My Two Cents: A Little Wiser, and a Little Heavier
“Your one year anniversary is coming up. Khalas, you’ve waited long enough. I want you to be nine months pregnant, next month”, my grandma demands over our catch up call yesterday. She’s not kidding.
This time last year, I was a blushing bride lathering myself in egg whites, rice baths, and moisturizing hair treatments. I was nervous and excited for the adventure to come.
I look at my messages to see the last loving text I sent my husband. It read “stop using my toothbrush or I will beat you with it” to which he responded with “( . )( . )”.
A summary of our relationship: sass, love, absurd threats, confusion about who the red toothbrush belongs to (me), and an abundance of explicit emoticons.
This year, I learned that the honeymoon ends at the honeymoon.
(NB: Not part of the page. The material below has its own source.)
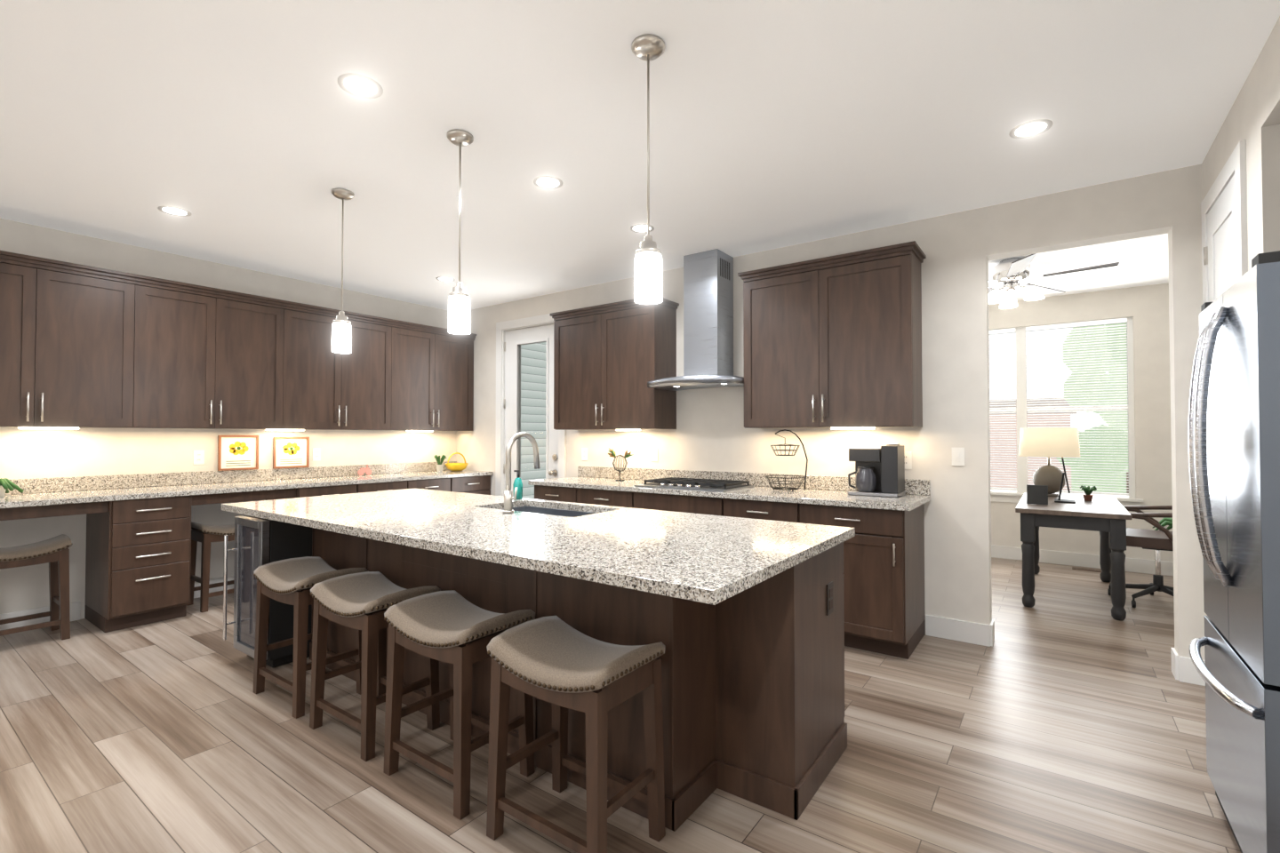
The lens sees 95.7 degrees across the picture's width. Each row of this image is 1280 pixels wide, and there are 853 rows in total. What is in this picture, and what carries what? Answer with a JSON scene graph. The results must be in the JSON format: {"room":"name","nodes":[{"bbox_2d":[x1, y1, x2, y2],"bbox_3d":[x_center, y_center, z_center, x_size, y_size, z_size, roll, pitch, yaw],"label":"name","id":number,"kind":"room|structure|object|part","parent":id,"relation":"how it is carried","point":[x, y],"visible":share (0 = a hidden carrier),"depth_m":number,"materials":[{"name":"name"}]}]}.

That marriage isn’t like living with your boyfriend as some explained it to me, because you can send your boyfriend home when you get mad or turn off your phone. You have to face the fight when you’re married because all you have is each other and he’s literally sleeping five inches away from you. I also learned that morning breath is unavoidable unless you run to brush your teeth before he wakes up (which really gets exhausting) and that no matter how hard you try to deny it, eventually he will realize you have to go #2.
Most importantly, I learned that the first year is the hardest year as they say. It’s full of ridiculous amounts of love and frustrations that make you want to both hug and stab your spouse. It’s also full of strange realizations that you’re actually interested in conversations about cleaning services, and a new grocery store that sells reasonably priced locally grown fruits and veggies, all while giggling over the fact that our husbands think the floor is a hamper. You find that discussions of finances, mortgages, and children circle your dinner table, as well as dreams and ambitions.
And while I’ve definitely grown over the past year, both physically and mentally (especially physically*), I realize how little I thought I actually knew and how much more I have to learn. I’m not in Kansas anymore, that’s for sure.
So here I am: a little wiser, but still a freshman in the school of life and responsibilities.
*A message to all the brides-to-be, you will gain weight. Between birth control (if you take it), raging hormones, and the change in lifestyle – it will happen one way or the other. “Not me” you say? I did too, until I found myself struggling to fit into my skinny jeans because my ass had expanded horizontally from all of the last minute pastas I threw together while learning how to cook. And I haven’t even had kids yet.